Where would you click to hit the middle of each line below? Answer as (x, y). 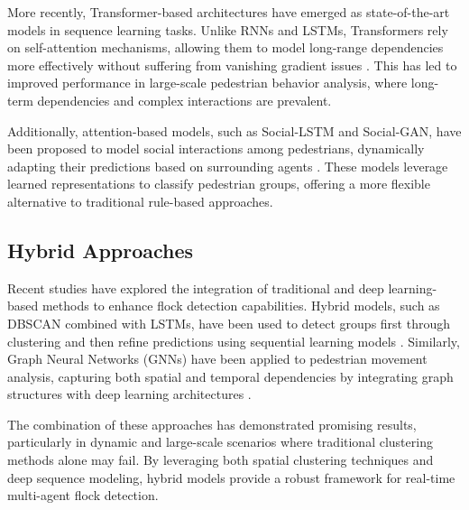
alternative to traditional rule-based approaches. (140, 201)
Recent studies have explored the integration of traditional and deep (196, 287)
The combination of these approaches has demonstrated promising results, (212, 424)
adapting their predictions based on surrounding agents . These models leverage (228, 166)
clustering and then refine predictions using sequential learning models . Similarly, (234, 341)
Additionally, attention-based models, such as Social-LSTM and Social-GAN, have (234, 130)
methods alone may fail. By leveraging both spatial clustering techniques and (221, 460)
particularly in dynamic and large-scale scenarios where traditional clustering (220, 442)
⁂
■ Brief: Repeat every record above exactly. The pictures do not belong in the copy.

■ Solution to the exercise:
Where would you click to hit the middle of each line below? Answer as (x, y). 
alternative to traditional rule-based approaches. (140, 201)
Recent studies have explored the integration of traditional and deep (196, 287)
The combination of these approaches has demonstrated promising results, (212, 424)
adapting their predictions based on surrounding agents . These models leverage (228, 166)
clustering and then refine predictions using sequential learning models . Similarly, (234, 341)
Additionally, attention-based models, such as Social-LSTM and Social-GAN, have (234, 130)
methods alone may fail. By leveraging both spatial clustering techniques and (221, 460)
particularly in dynamic and large-scale scenarios where traditional clustering (220, 442)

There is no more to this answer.